Let me back up just a moment. I have spoken before about my clinically relevant relationship with food. From that post, you might get the impression that I am an omnivore and will eat almost anything. This is almost true, but not quite. For example, I don’t really like mushrooms. I like the earthy flavor of them well enough, but I have this psychological dislike of chewing a fungus that is genetically almost exactly similar to jock itch. The same goes for most shellfish (clams, oysters, scallops) which feel rubbery and look like globs of boogers.
That said, I acknowledge that on a gut level a lot of what you like is what you grew up with, and a lot of what you don’t like is what you didn’t grow up with. I grew up eating things that most people (in the south) think are nasty. I like gefilte fish which is, if you stop and think about it, yucky little globs of ground up trash fish floating in gelatin. I like whitefish, which stares up at you from the plate. I love love love chopped liver, which is exactly what it sounds like. I used to love love love tongue, until one day I saw an actual cow’s tongue in my grandmother’s refrigerator, about the size of a loaf of rye bread, curled up as if it were licking something, with taste buds prominent and obvious, ready for slicing. Although I would probably still enjoy the flavor and texture, as I used to, I can’t quit thinking about that image.
I didn’t grow up with a lot of traditional Southern foods in my home, despite having spent my early, formative years (up until fourth grade) in the states of Georgia, Tennessee, and Texas. Just about everything Southern is pig related. Pork, ham, and bacon are all staples of primary importance here, up there with bread and milk and toilet paper. Even green beans are pork products, having been boiled along with fat back for the taste. I’ve mentioned before that I grew up Jewish. Although my parents never kept kosher, my grandparents on both sides did, and it just didn’t occur to my parents to cook pork chops or buy a ham because it wasn’t what they grew up with.

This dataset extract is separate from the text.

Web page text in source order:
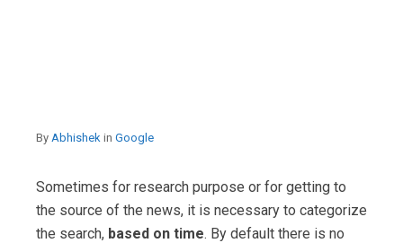
By Abhishek in Google
Sometimes for research purpose or for getting to
the source of the news, it is necessary to categorize
the search, based on time. By default there is no

All of which is to say that I never encountered a pork rind until I was a grownup. I was initially flabbergasted by them, and never could really understand the appeal of fried pig skin that for reasons unclear to me somehow puffed up like and was sold in the same aisle as a Cheeto. This (going back to my initial ‘it’s what you grew up with’ statement) is all despite the fact that I know lots of people who eat and love gribenes (GRIH-buh-ness) which is essentially the same thing as pork rinds, only they aren’t puffy and they are made out of chicken or duck skin and served with onions, as all good food should be.
So, on to Lowrey’s Bacon Curls Microwave Pork Rinds. Despite the fact that I have never actually purchased a bag of pork rinds for my own personal eating (though I have tried them, and will admit that they aren’t terrible), after twenty-two years of adult living in the south I have come to recognize and accept them as a normal snack food. I expect to see them in big, clear bags on the snack aisle, just like I expect to see tortilla chips.

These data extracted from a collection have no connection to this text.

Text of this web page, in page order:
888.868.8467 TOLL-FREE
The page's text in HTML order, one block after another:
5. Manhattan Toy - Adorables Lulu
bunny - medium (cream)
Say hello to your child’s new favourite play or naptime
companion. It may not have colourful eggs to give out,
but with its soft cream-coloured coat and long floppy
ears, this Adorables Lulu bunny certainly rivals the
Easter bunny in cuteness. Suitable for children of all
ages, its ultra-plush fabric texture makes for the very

Yesterday, I went for a depressing hospital visit at Athens Regional with my friend and co-worker, Diane. (But for going to see a new baby, is there any such thing as a non-depressing hospital visit?) Afterwards, Diane and I went to the Varsity for its unique culinary delights, and then we stopped at Fred’s to get paper towels for the office. As I was checking out, there amongst the Tic-Tacs and gum, I saw the package of Microwave Pork Rinds. It looked for all the world like a pack of microwave popcorn. I said to the cashier, “What is this? Is this pork rind flavored popcorn?”

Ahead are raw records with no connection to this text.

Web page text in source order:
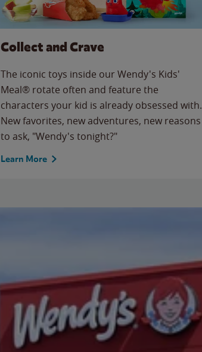
Collect and Crave
The iconic toys inside our Wendy's Kids'
Meal® rotate often and feature the
characters your kid is already obsessed with.
New favorites, new adventures, new reasons
to ask, "Wendy's tonight?"
Learn More
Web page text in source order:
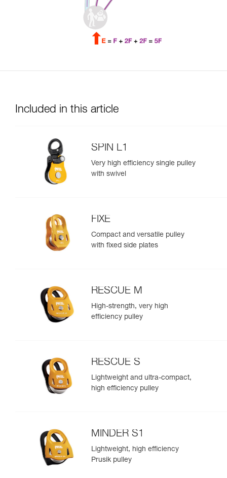
Included in this article
SPIN L1
Very high efficiency single pulley
with swivel
FIXE
Compact and versatile pulley
with fixed side plates
RESCUE M
High-strength, very high
efficiency pulley
RESCUE S
Lightweight and ultra-compact,
high efficiency pulley
MINDER S1
Lightweight, high efficiency
Prusik pulley

His face lit up like a five year old asked to explain about his Matchbox Car collection. “They are awesome! You know how when you are making pork rinds they are these little flat things, and then when you cook them they get all big and puffy like the pork rinds we know and love?” (Actually, I had no idea, but I smiled and nodded and maybe even said, “Sure” so as not to interrupt this reverent flow.) “Well this lets the microwave do what the oven normally does. And the best part is they are warm and….” At this point he got a very blissful look on his face and his eyes rolled heavenward as he relived the microwave-warmed freshly puffed pork rind experience in his mind.
Naturally, I bought three bags.
Last night, I broke open a package and tried it out. I was instructed to unfold the package, shake it five or six times, and then microwave it on high until it quit expanding. I did, we poured out the contents on to the counter. They tasted like warm pork rinds. Granted, I am not a pork rind connoisseur, but they tasted, more or less, like pork rinds to me, only warm, and between the four people in my family we ate maybe a third of what was in the bag.
But my skeptical, cynical Yankee palate should not be the deciding factor. I want each and every one of you to get that blissed out look the clerk at Fred’s had. If you can’t make it to the Athens Fred’s, you can find it on Amazon. Let me know what you think. We’ll discuss it over a bowl of borscht.